→ What the task requires
Print the records below exactly. Omit every picture.

--- START ---

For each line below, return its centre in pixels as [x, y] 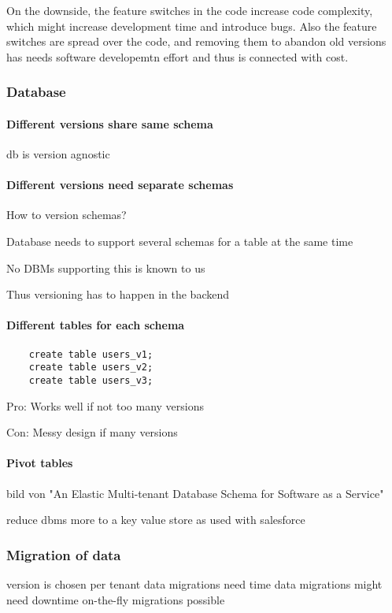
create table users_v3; [91, 380]
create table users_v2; [91, 368]
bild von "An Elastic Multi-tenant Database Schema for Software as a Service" [195, 493]
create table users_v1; [91, 354]
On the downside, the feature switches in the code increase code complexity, [190, 10]
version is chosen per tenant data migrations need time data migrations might [194, 583]
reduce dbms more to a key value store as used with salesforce [156, 520]
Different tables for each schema [96, 325]
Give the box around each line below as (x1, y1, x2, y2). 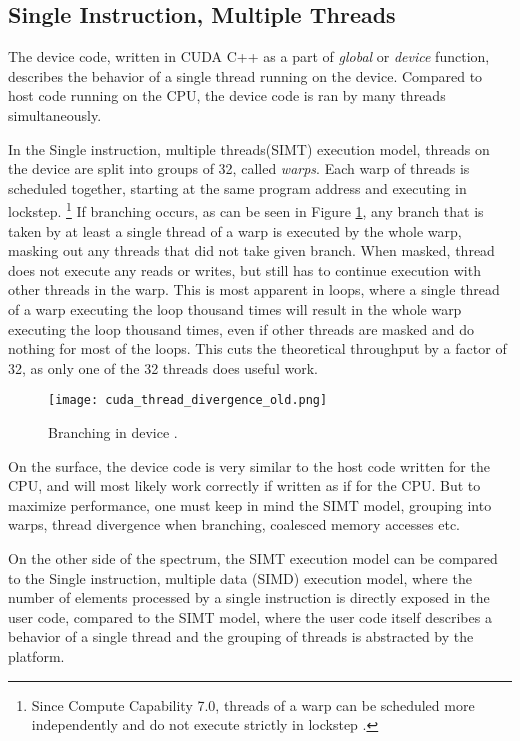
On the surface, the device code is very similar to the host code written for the (8, 455, 490, 476)
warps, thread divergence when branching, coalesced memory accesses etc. (8, 514, 461, 535)
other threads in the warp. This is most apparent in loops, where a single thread (8, 279, 500, 300)
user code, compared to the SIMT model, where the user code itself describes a (8, 606, 492, 627)
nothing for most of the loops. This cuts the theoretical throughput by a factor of (8, 338, 507, 359)
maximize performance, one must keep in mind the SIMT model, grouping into (8, 494, 492, 515)
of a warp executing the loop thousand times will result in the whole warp (8, 298, 462, 319)
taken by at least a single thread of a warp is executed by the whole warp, (8, 220, 462, 241)

--- END ---

→ Your response
For each line below, return its centre in pixels as [x, y] 
create table users_v3; [91, 380]
create table users_v2; [91, 368]
bild von "An Elastic Multi-tenant Database Schema for Software as a Service" [195, 493]
create table users_v1; [91, 354]
On the downside, the feature switches in the code increase code complexity, [190, 10]
version is chosen per tenant data migrations need time data migrations might [194, 583]
reduce dbms more to a key value store as used with salesforce [156, 520]
Different tables for each schema [96, 325]
Give the box around each line below as (x1, y1, x2, y2). 
On the surface, the device code is very similar to the host code written for the (8, 455, 490, 476)
warps, thread divergence when branching, coalesced memory accesses etc. (8, 514, 461, 535)
other threads in the warp. This is most apparent in loops, where a single thread (8, 279, 500, 300)
user code, compared to the SIMT model, where the user code itself describes a (8, 606, 492, 627)
nothing for most of the loops. This cuts the theoretical throughput by a factor of (8, 338, 507, 359)
maximize performance, one must keep in mind the SIMT model, grouping into (8, 494, 492, 515)
of a warp executing the loop thousand times will result in the whole warp (8, 298, 462, 319)
taken by at least a single thread of a warp is executed by the whole warp, (8, 220, 462, 241)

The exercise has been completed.